Items from a dataset
=-=-=

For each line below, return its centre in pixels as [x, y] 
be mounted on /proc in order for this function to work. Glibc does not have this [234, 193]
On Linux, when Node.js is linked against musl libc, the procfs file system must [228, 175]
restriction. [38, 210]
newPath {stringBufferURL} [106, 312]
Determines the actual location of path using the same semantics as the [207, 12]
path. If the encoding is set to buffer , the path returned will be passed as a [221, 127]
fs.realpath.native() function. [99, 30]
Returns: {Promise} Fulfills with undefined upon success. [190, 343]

=-=-=

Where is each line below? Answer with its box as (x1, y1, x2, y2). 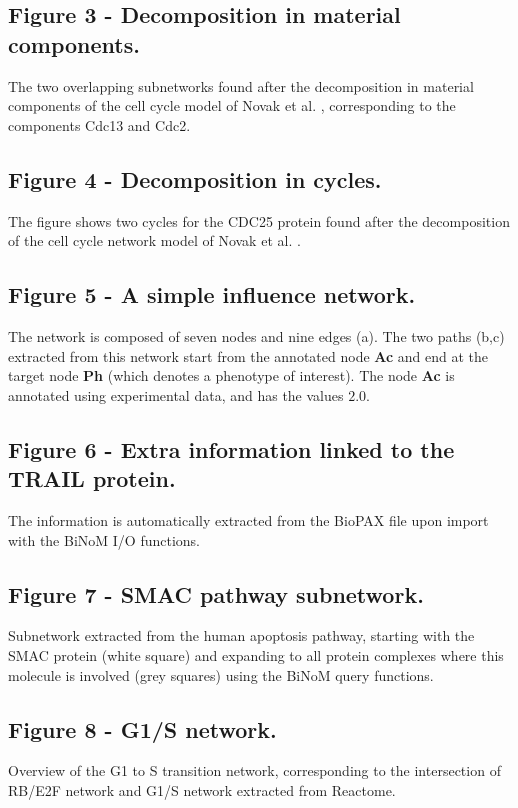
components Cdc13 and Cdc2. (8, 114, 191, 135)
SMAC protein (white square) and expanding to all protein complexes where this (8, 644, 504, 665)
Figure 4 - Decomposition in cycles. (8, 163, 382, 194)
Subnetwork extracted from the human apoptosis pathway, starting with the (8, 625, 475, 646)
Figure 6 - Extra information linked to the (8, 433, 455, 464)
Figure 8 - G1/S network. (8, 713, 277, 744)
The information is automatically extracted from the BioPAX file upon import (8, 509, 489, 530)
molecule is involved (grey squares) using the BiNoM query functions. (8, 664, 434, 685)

=-=-=

The required answer is the exact run of lines above starting at the line with "be mounted on" and ending at the line with "success. [190, 343]", with both ends present.

Solution to this task:
be mounted on /proc in order for this function to work. Glibc does not have this [234, 193]
On Linux, when Node.js is linked against musl libc, the procfs file system must [228, 175]
restriction. [38, 210]
newPath {stringBufferURL} [106, 312]
Determines the actual location of path using the same semantics as the [207, 12]
path. If the encoding is set to buffer , the path returned will be passed as a [221, 127]
fs.realpath.native() function. [99, 30]
Returns: {Promise} Fulfills with undefined upon success. [190, 343]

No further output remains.